The ebb and flows of cyclicality are also important in regards to allocation within the portfolio, the amount of money allotted to each investment. When the non-cyclicals are outperforming the broader market it may be time to take some profits by selling a small portion of those holdings. Those profits can then be used to buy more cyclical stocks while they are underperforming.
Picking The Best Stocks Can Boost Your Portfolio Returns
Picking individual stocks from within each sector can boost your portfolio returns but it can also hinder it. Aside from the risk of picking all the worst stocks in each sector, there is the chance of miss-diversifying your portfolio.
I know you’re thinking you could pick a good stock from each sector and have a better portfolio and you’re right. The problem, if you will refer back to the list above, is that you could very easily choose several tech stocks, or several consumer products stocks, that are technically in different sectors without working very hard.
The first two sector-ETFs on the list above, the Communications Sector SPDR and the Consumer Discretionary SPDR, contain four of the five FAANG stocks (Facebook, Amazon, Netflix, and Google) and neither represent the technology sector. They are all good stocks but if you were to pick them your portfolio would be a cross-section of the Internet Tech sector and not truly diversified.
When choosing individual stocks from within each sector build a watchlist of the ones you like. Research and compare them to make sure you aren’t doubling up on technology, or consumer products, and whittle the list down to four to six choices you can target for your core investments. They should be diversified by sector and cyclicality with as little overlap between them as possible. At that point, it will be time to make a plan for purchasing your first stock.
Three Basic Investment Strategies For Your Winning Stock Portfolio
There are three basic investment strategies for building a winning stock portfolio. These are the Dividend Income Strategy, the Growth Strategy, and the DIvidend Growth Strategy. While all three can produce satisfactory results we do recommend the Dividend Growth Strategy for several reasons. The most important is that you can’t always count on business growth, especially if economic conditions are adverse to it. When combined with good allocation the Dividend Growth Strategy reduces volatility and ensures steady income in all market conditions.
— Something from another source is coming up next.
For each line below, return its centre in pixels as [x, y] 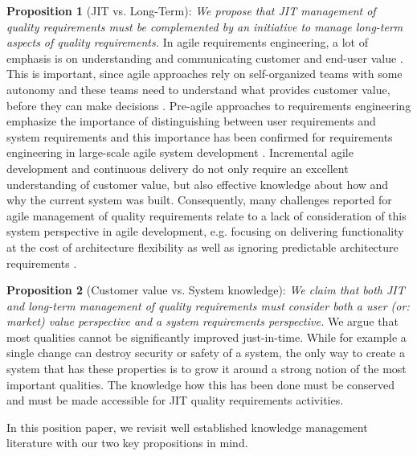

The Dividend Income Strategy For High Profit Stocks
The dividend strategy for high-profit stocks is as simple as it sounds. The objective is to buy dividend producing stocks that deliver a regular monthly income for your portfolio. Depending on where you are in life relative to your retirement there are several different routes you can take with your dividend income.
If you are young and planning an early retirement you will most likely want to reinvest your dividends in new stock. Reinvesting dividends means buying more shares of the same stock, or a different stock, in order to grow your portfolio’s base value. Most dividend investors think about their portfolios in terms of yield. Their goal is to grow the base value of the portfolio while maintaining or increasing their target yield; if a stock’s yield is too low they won’t touch it until the time is right.
Although the idea is simple, the reality of finding great dividend payers can be challenging. The best companies often yield below the market average because there is demand for their safety. A search for a high-yielding stock will come back with double-digit payers (10% yield or higher) but you have to be careful what you buy; all dividends and dividend payers are not the same, not all equities sold by stock exchanges are stock. There are a number of derivative investments sold like a stock whose sole purpose is to pay dividends but there are caveats to owning them.
The REITs, BDCs and MLPs all pay above-average yield relative to the S&p 500 and all come with complicated tax liability and the risk of equity erosion. Equity erosion is when a company pays its dividend from sources other than earnings and also known as Return of Capital. Return of capital or ROC may look like a dividend but in reality, the company has given some of your investment back, effectively decreasing its value.
Another reason to be wary of the highest yielding stocks in your search is that a very high yield can indicate bad news. The stock may have recently seen a major sell-off that has not yet resulted in a dividend cut (when a company lowers its dividend, not a great thing for investors), or it may be an unsustainable distribution intended to attract ownership.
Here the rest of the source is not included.